The Chairman of the House Committee on Judiciary, Onofiok Luke, had moved a motion to seek the intervention of the chamber in the crisis rocking the apex court and better welfare package for judicial officers across the courts.

Luke, who moved the motion titled, ‘Need to Address the Deteriorating Working Conditions of Judicial Officers,’ prayed the House to urge the Revenue Mobilisation Allocation and Fiscal Commission to upwardly review the remuneration of judicial officers in line with present economic realities.

The lawmaker prayed the House to urge the Federal Government to increase the budgetary allocation of the judiciary for the upcoming fiscal year and provide special intervention funds for the development of the arm

He further prayed the House to mandate the Committee on Judiciary to ensure compliance and report back within six weeks for further legislative action.

While the lawmakers were making amendments to the prayers, the Deputy Speaker, Ahmed Wase, called for an upward review of the welfare package of all public office holders.

Wase, who stated that he appreciated the memo from the Justices to the CJN, noted that only the RMAFC had the responsibility to review remuneration of government officials.
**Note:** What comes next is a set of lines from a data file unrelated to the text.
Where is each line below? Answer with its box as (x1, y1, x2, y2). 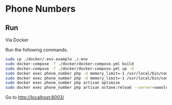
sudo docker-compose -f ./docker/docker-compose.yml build (5, 61, 134, 66)
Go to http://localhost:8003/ (5, 94, 64, 100)
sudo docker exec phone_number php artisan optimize (5, 80, 120, 86)
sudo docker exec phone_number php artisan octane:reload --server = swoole (5, 85, 168, 90)
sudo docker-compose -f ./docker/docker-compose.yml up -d (5, 66, 134, 71)
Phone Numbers (5, 3, 76, 15)
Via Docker (5, 37, 29, 43)
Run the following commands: (5, 47, 68, 52)
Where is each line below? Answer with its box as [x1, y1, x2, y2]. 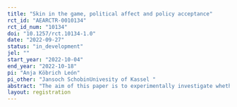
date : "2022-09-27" [7, 37, 65, 44]
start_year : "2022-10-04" [7, 56, 83, 63]
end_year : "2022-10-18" [7, 63, 78, 70]
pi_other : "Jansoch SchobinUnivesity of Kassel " [7, 75, 157, 83]
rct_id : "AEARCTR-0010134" [7, 17, 87, 24]
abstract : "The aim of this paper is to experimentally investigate [7, 82, 213, 89]
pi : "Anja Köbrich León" [7, 69, 80, 76]
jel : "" [7, 50, 30, 57]
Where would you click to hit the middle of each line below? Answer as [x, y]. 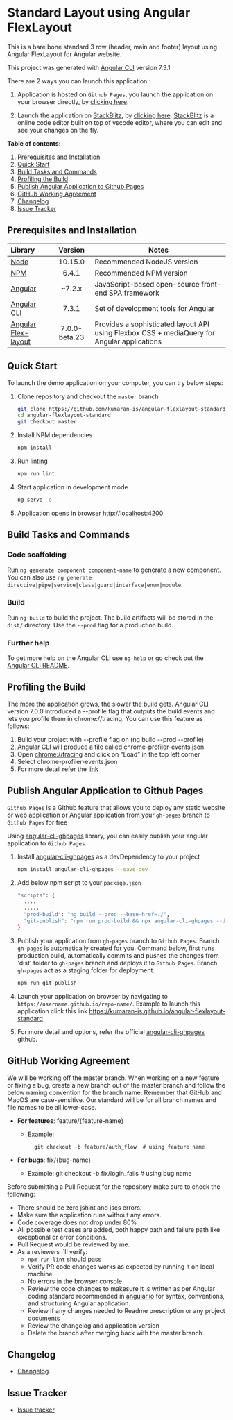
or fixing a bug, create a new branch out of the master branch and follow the [116, 1085]
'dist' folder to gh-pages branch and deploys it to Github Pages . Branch [117, 963]
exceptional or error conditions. [62, 1237]
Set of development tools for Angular [155, 308]
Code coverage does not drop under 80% [77, 1222]
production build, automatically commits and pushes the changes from [118, 955]
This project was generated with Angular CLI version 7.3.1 [89, 67]
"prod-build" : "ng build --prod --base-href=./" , [97, 915]

The Deputy Speaker made reference to a part of the motion that read, ‘The remuneration of judicial officers was last reviewed in 2008 by the RMAFC when the official exchange rate was N117.74 to $1, whereas the naira has considerably depreciated.’

Wase partly said, “I think this particular element does not affect just judicial officers, maybe because they cried out now. I don’t think it is right that we have to wait every time until people write letters of complaints and there is protest before we begin to do the right thing.”

Rephrasing Wase’s proposed amendment, Speaker of the House, Femi Gbajabiamila, said: “The DSP’s amendment is that we should not isolate the Judiciary and all those enumerated constitutional bodies and public office holders. They should be reviewed; a comprehensive review based on all the things that Hon Luke said – the exchange rates and this and that.”